Asymptotic expression to $e^{-k^2/2n}$ I want to show that $$\Bigl(1-{k\over n}\Bigr)^{-(1+n-k)/2}\Bigl(1+{k\over n}\Bigr)^{-(1+n+k)/2}$$ is asymptotic to $e^{-k^2/2n}$.
I, in my earlier post, was satisfied with the given answer.
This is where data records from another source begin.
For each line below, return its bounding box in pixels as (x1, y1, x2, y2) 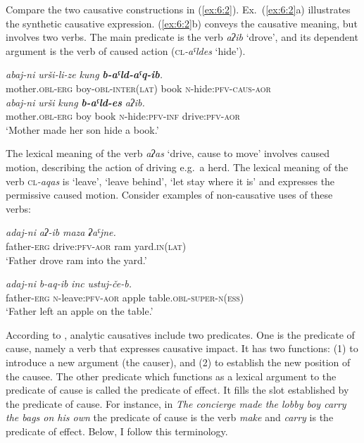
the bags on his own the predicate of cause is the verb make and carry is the (6, 410, 334, 425)
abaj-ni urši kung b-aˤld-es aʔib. (6, 94, 145, 109)
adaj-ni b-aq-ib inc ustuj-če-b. (6, 276, 132, 291)
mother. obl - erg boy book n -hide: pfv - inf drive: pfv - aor (6, 108, 240, 123)
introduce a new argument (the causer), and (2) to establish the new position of (6, 355, 351, 370)
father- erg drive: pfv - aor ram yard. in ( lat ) (6, 238, 187, 253)
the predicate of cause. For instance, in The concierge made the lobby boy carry (6, 396, 346, 411)
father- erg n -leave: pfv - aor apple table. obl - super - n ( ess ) (6, 289, 244, 304)
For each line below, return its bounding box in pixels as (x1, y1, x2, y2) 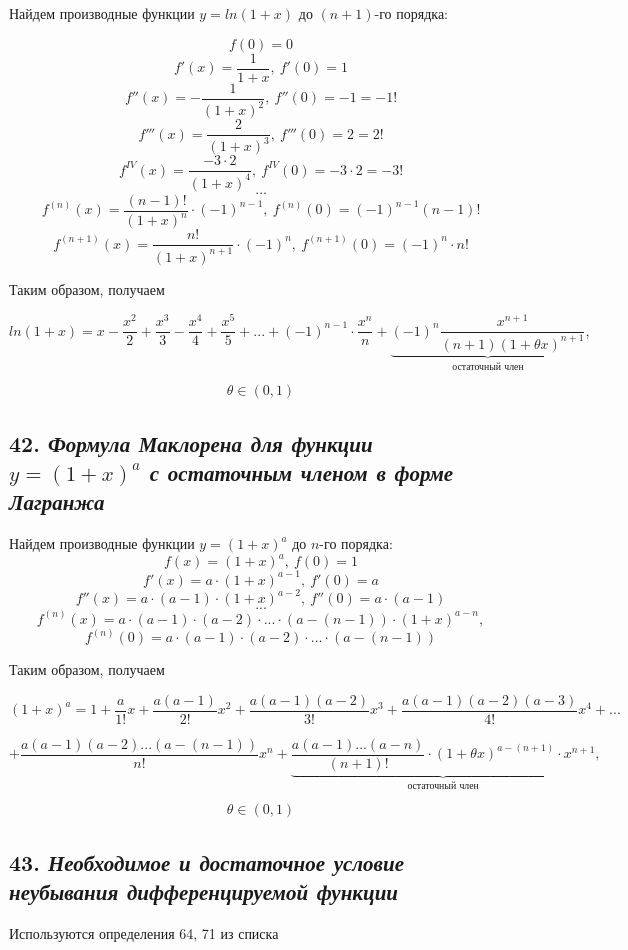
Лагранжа (9, 486, 105, 517)
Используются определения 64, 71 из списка (9, 922, 279, 943)
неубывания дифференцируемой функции (9, 876, 399, 907)
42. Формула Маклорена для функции (9, 427, 373, 458)
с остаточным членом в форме (149, 456, 454, 487)
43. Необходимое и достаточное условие (9, 846, 404, 877)
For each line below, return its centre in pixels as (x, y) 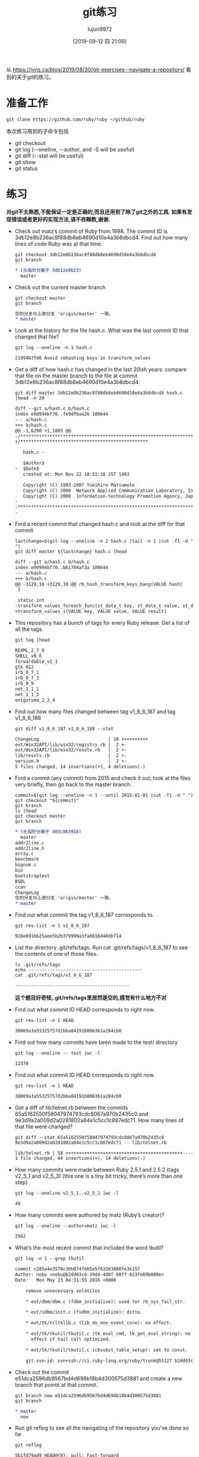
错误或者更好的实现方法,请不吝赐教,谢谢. (61, 219)
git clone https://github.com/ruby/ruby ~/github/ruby (75, 119)
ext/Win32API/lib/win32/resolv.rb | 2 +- (71, 750)
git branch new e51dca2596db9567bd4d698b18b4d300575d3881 (88, 1395)
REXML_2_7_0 (29, 650)
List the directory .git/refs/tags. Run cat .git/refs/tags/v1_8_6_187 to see (101, 948)
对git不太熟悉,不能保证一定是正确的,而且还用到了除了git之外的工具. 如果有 (97, 212)
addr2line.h (29, 848)
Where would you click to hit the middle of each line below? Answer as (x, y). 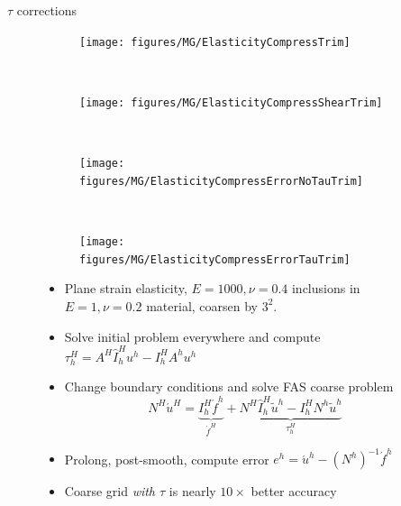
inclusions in (326, 288)
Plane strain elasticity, (126, 288)
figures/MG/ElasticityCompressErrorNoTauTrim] (221, 181)
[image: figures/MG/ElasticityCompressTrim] (215, 42)
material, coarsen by (202, 305)
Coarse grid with (110, 491)
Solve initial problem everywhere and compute (192, 336)
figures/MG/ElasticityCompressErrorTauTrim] (215, 259)
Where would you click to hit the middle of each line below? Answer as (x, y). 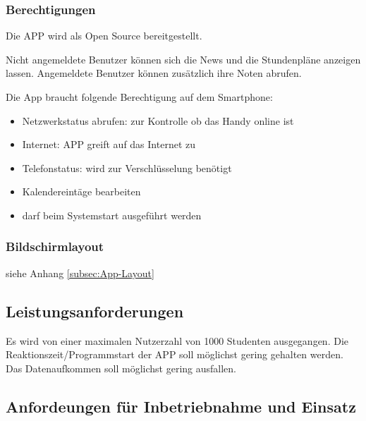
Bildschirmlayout (55, 246)
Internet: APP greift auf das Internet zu (109, 144)
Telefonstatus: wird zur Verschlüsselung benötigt (127, 167)
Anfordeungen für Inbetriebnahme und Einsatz (181, 406)
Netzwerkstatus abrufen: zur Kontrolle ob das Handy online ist (158, 120)
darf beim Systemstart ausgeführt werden (112, 215)
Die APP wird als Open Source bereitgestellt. (104, 36)
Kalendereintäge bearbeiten (81, 191)
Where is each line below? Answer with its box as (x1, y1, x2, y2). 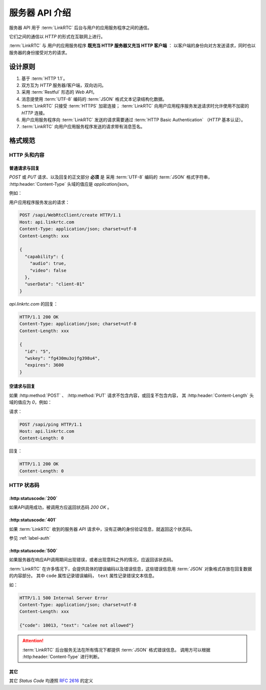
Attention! (22, 638, 44, 644)
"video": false (30, 268, 66, 273)
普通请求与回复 (9, 165, 39, 171)
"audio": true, (30, 261, 66, 266)
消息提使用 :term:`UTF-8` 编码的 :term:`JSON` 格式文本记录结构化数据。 (21, 96, 167, 102)
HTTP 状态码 (9, 482, 39, 489)
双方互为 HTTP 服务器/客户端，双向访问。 (21, 82, 106, 88)
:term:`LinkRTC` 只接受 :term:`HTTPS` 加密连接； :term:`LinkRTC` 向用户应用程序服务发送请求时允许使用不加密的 (21, 103, 249, 109)
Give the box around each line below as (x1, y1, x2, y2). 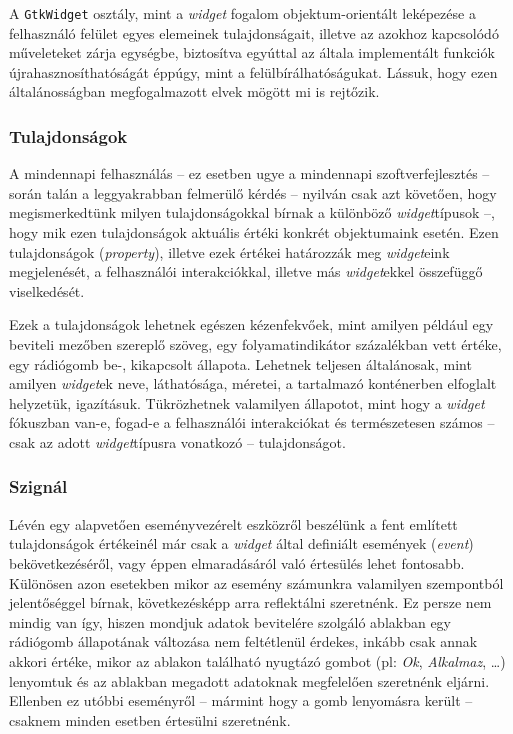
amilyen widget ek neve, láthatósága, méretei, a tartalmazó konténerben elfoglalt (9, 373, 497, 394)
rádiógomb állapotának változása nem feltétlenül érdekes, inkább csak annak (9, 631, 478, 652)
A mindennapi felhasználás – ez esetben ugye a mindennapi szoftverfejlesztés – (9, 163, 490, 184)
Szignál (9, 474, 68, 499)
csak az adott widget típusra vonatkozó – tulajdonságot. (9, 431, 346, 452)
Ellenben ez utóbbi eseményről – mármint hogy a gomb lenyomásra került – (9, 690, 473, 711)
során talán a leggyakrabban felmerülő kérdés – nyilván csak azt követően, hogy (9, 182, 497, 203)
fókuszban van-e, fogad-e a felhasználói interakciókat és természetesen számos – (9, 412, 495, 433)
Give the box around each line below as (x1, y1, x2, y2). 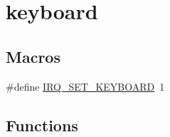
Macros (6, 45, 60, 67)
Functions (6, 113, 78, 136)
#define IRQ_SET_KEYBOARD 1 (6, 78, 165, 93)
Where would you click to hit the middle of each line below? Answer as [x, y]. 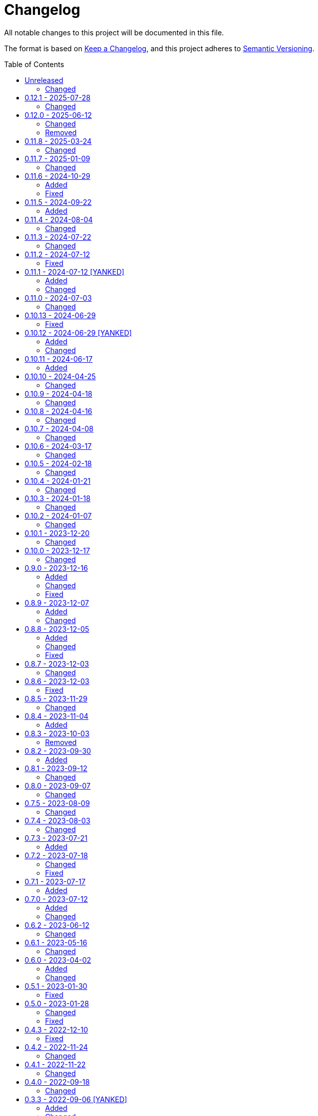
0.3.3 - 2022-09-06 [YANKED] [76, 1099]
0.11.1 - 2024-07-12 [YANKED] [75, 272]
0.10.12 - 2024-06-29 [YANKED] [78, 333]
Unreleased [44, 80]
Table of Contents [34, 64]
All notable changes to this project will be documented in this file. [114, 32]
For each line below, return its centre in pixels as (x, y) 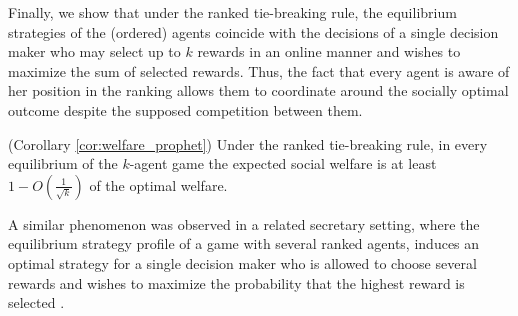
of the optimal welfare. (158, 184)
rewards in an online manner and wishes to (329, 51)
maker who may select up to (94, 51)
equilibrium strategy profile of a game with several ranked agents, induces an (244, 243)
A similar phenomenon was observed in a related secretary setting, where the (244, 223)
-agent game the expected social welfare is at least (283, 163)
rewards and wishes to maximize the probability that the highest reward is (236, 282)
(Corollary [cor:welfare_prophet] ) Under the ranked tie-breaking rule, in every (248, 143)
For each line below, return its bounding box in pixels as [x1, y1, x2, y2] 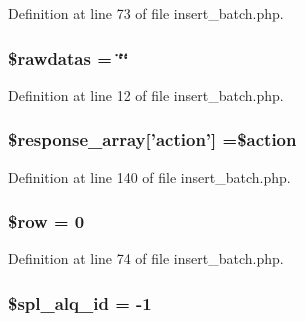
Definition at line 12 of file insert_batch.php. [8, 84, 284, 105]
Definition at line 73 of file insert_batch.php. [8, 3, 284, 23]
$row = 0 [8, 209, 85, 234]
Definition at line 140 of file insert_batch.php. [8, 166, 291, 187]
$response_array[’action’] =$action [8, 127, 297, 152]
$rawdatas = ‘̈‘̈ [8, 45, 129, 70]
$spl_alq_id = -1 [8, 290, 152, 315]
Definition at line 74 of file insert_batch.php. [8, 248, 284, 269]
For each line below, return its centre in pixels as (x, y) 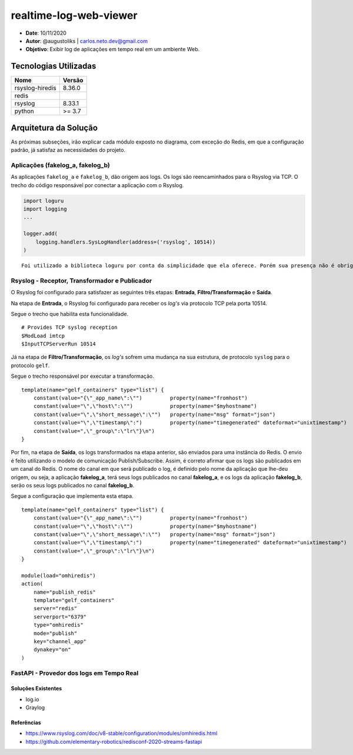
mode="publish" (55, 633)
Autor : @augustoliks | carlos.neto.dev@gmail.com (87, 41)
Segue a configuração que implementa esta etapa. (72, 496)
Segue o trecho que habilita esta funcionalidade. (70, 314)
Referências (26, 723)
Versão (73, 81)
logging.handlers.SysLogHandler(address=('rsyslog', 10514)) (126, 242)
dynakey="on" (52, 650)
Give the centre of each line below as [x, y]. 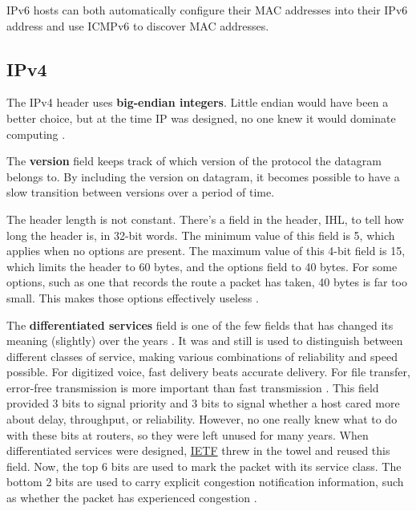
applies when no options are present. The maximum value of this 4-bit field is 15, [206, 251]
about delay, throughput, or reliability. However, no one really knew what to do [202, 419]
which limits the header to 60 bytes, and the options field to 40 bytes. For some [202, 266]
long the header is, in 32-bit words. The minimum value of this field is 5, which [201, 235]
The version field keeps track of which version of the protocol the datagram [194, 161]
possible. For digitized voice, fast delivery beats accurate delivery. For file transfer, [208, 372]
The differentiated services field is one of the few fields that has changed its [200, 324]
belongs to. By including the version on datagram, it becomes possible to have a [203, 176]
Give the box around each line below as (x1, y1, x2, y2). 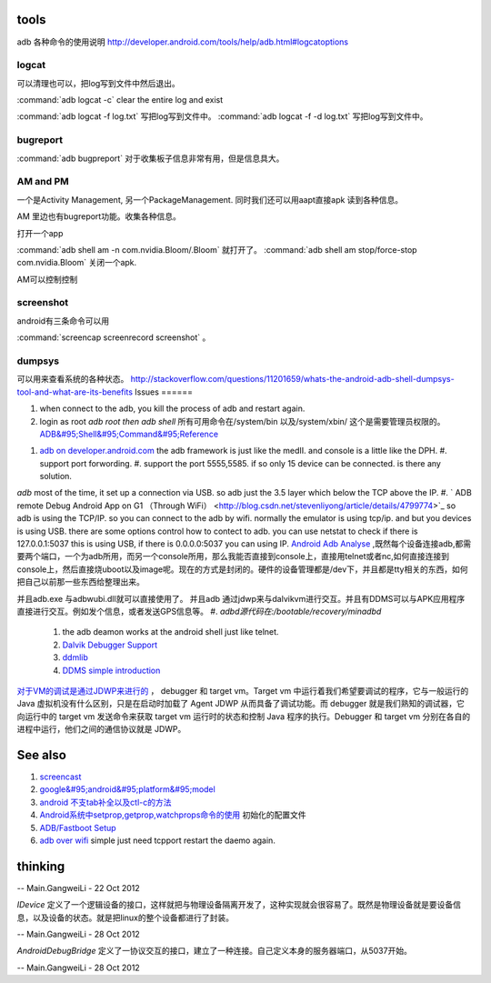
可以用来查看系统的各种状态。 (16, 374, 129, 385)
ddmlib (62, 652, 88, 663)
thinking (16, 858, 65, 874)
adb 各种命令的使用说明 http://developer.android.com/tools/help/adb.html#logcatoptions (16, 36, 349, 47)
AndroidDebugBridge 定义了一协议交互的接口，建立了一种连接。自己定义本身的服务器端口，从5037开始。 (16, 946, 413, 957)
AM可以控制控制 (16, 274, 78, 285)
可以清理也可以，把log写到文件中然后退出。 (16, 77, 181, 88)
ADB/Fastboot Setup (39, 822, 117, 833)
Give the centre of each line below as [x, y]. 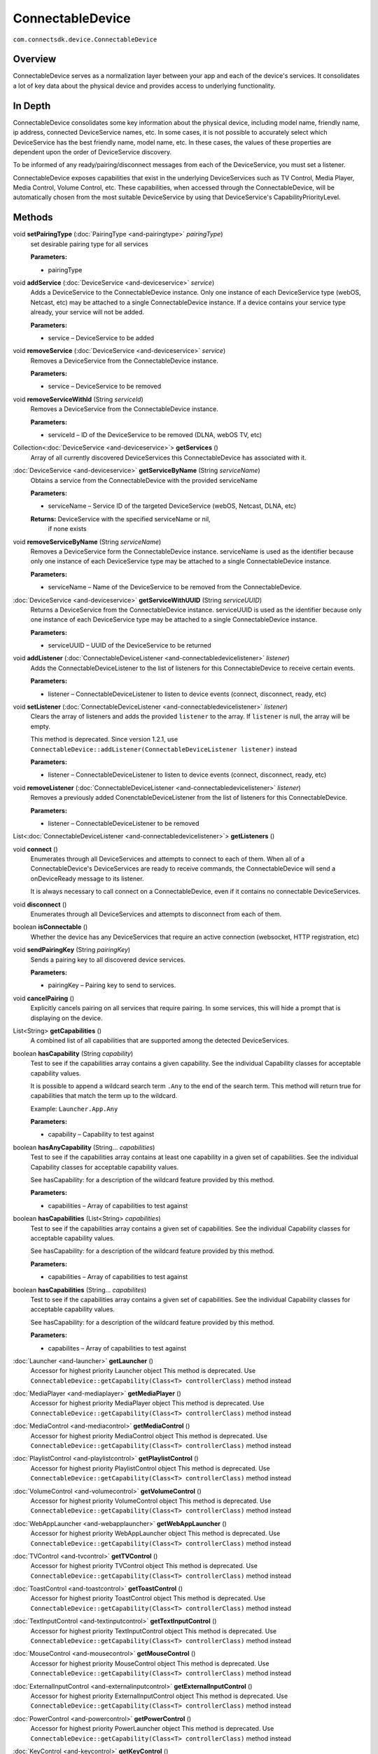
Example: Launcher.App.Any [74, 1109]
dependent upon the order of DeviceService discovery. [92, 152]
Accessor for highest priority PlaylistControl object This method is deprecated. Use [150, 1468]
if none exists [67, 529]
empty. [41, 726]
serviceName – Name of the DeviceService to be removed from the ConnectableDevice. [175, 587]
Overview [35, 59]
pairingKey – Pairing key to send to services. [112, 985]
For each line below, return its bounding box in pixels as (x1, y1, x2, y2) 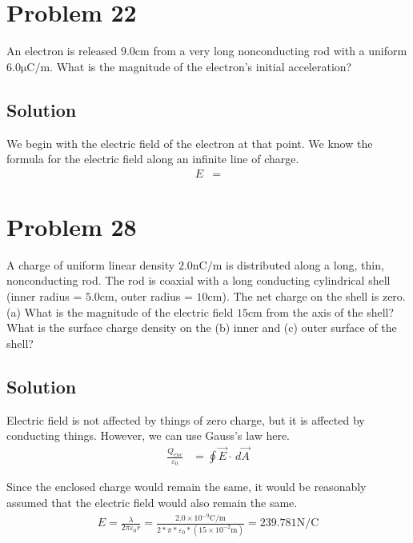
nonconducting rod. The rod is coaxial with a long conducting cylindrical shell (6, 272, 391, 289)
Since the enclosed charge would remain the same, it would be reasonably (6, 478, 367, 495)
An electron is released (6, 42, 118, 59)
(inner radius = (6, 288, 82, 305)
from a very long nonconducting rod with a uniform (153, 42, 407, 59)
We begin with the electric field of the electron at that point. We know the (6, 134, 373, 151)
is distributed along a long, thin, (226, 256, 384, 273)
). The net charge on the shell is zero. (222, 288, 406, 305)
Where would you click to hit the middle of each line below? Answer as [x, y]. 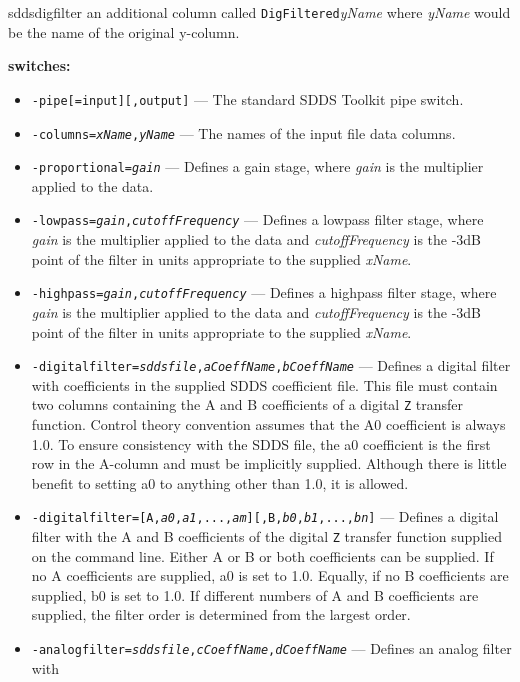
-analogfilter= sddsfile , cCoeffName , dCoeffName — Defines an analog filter [271, 648]
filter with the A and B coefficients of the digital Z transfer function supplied [266, 536]
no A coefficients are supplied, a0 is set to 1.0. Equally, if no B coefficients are [270, 575]
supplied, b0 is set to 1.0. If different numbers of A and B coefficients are [255, 594]
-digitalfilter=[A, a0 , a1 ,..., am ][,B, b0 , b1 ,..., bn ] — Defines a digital [265, 516]
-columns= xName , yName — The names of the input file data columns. [243, 132]
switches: [39, 65]
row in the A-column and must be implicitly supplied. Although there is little [269, 463]
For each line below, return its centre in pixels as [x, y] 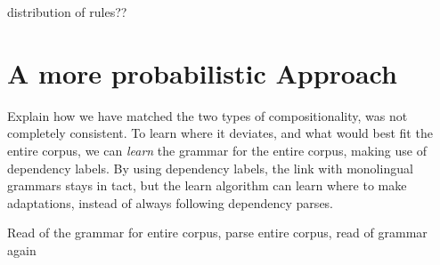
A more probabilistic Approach [202, 72]
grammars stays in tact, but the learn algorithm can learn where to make [207, 185]
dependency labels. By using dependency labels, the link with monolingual [210, 168]
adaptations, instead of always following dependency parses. [171, 202]
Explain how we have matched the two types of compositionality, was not [208, 115]
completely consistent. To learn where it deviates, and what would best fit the [220, 133]
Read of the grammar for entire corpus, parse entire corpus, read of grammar [217, 233]
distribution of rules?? [67, 12]
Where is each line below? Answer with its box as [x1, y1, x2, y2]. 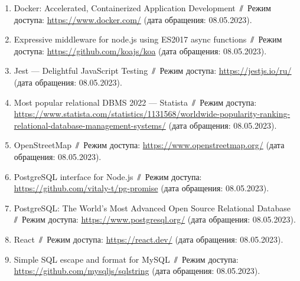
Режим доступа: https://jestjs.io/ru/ [159, 64, 292, 77]
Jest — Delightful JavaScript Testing [14, 64, 148, 77]
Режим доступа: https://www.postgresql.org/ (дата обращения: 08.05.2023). [22, 213, 296, 226]
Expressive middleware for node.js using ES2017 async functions [14, 33, 247, 45]
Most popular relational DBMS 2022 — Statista [14, 96, 188, 108]
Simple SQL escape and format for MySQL [14, 253, 170, 265]
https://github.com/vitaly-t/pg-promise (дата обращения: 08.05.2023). [14, 182, 269, 194]
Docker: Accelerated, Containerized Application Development [14, 2, 236, 14]
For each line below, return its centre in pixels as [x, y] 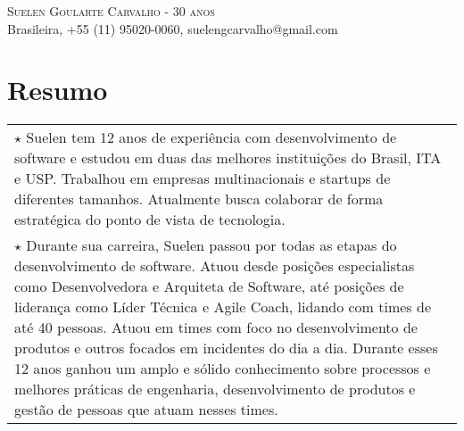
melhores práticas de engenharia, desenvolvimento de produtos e [215, 389]
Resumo [58, 90]
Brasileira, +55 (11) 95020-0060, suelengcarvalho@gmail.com [173, 28]
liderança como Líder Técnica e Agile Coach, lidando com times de [223, 307]
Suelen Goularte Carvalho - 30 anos [111, 11]
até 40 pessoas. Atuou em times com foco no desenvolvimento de [216, 327]
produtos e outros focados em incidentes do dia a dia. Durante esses [226, 348]
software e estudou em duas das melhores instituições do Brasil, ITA [228, 158]
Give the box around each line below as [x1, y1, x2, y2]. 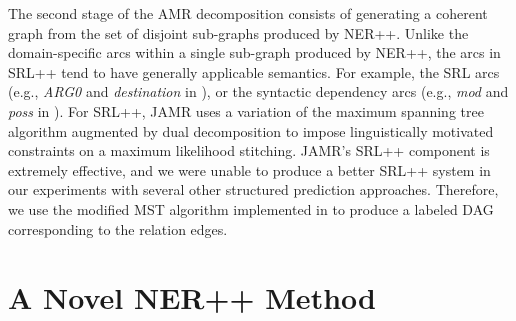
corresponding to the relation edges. [8, 218, 228, 239]
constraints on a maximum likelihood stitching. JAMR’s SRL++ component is [8, 140, 490, 161]
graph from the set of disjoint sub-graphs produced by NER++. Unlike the [8, 22, 469, 43]
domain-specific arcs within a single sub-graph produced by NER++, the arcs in [8, 42, 501, 63]
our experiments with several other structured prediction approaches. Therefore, [8, 179, 499, 200]
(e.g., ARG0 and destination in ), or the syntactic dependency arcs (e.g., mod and [8, 81, 509, 102]
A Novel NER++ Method [8, 277, 376, 318]
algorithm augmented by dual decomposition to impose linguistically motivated [8, 120, 494, 141]

But only now I noticed that the answer provided has a flaw since though it claims to produce $e^{-k^2/2n}$, it actually produces $e^{-k^2/n}$.
Any thoughts?
 A: You have 
\begin{align}
\Bigl(1-{\tfrac kn}\Bigr)^{-\frac{1+n-k}2}\Bigl(1+{\tfrac kn}\Bigr)^{-\frac{1+n+k}2}
&=
\exp\left[-\tfrac{1+n-k}2\,\log\left(1-\tfrac kn\right)-\tfrac{1+n+k}2\,\log\left(1+\tfrac kn\right)\right]\\ \ \\
&=\exp\left[-\tfrac{1+n-k}2\,\left(-\tfrac kn-\tfrac{k^2}{2n^2}+o(\tfrac{k^3}{n^3})\right)-\tfrac{1+n+k}2\, \left(\tfrac kn-\tfrac{k^2}{2n^2}+o(\tfrac{k^3}{n^3})\right)\right]\\ \ \\
&=\exp\left[-\tfrac{1+n-k}2\,\left(-\tfrac kn-\tfrac{k^2}{2n^2}+o(\tfrac{k^3}{n^3})\right)-\tfrac{1+n+k}2\, \left(\tfrac kn-\tfrac{k^2}{2n^2}+o(\tfrac{k^3}{n^3})\right)\right]\\ \ \\
&=\exp\left[-\tfrac{k^2}n+(1+n)\tfrac{k^2}{2n^2}+o(\tfrac1{n^2}) \right]\\ \ \\
&=\exp\left[-\tfrac{k^2}{2n}+\tfrac{k^2}{2n^2}+o(\tfrac1{n^2}) \right]\\ \ \\
&=\exp\left[-\tfrac{k^2}{2n}+o(\tfrac1{n^2}) \right]\\ \ \\
\end{align}
A: $$y=\Bigl(1-{k\over n}\Bigr)^{-(1+n-k)/2}\Bigl(1+{k\over n}\Bigr)^{-(1+n+k)/2}$$
$$\log(y)=-\frac{1+n-k}2 \log\Bigl(1-{k\over n}\Bigr)-\frac{1+n+k}2 \log\Bigl(1+{k\over n}\Bigr)$$
Use the Taylor expansions of $\log\Bigl(1\pm{k\over n}\Bigr)$; replace, expand and simplify.  You should arrive at
$$\log(y)=-\frac{k^2}{2n}+\frac{k^2}{2n^2}+\cdots$$ making $$y \sim e^{-\frac{k^2}{2n}}$$
A: Letting $f=1+a_n$ and $g=b_n$ in this answer, we get the following
Lemma: Suppose that $\lim\limits_{n\to\infty}a_n=0$ and $\lim\limits_{n\to\infty}a_nb_n=c$, then
$$
\lim_{n\to\infty}(1+a_n)^{b_n}=e^c\tag1
$$

If $\lim\limits_{n\to\infty}\frac{k^2}{2n}=\alpha$, then
$$
\begin{align}
\lim_{n\to\infty}\left(1-\frac kn\right)^{-\frac{n-k+1}2}\left(1+\frac kn\right)^{-\frac{n+k+1}2}
&=\lim_{n\to\infty}\left(1-\frac{k^2}{n^2}\right)^{-\frac{n+1}2}\,\frac{\lim\limits_{n\to\infty}\left(1-\frac kn\right)^{\frac k2}}{\lim\limits_{n\to\infty}\left(1+\frac kn\right)^{\frac k2}}\\
&=e^{\alpha}\,\frac{e^{-\alpha}}{e^\alpha}\\[9pt]
&=e^{-\alpha}\tag2
\end{align}
$$
Which is $\sim e^{-\frac{k^2}{2n}}$.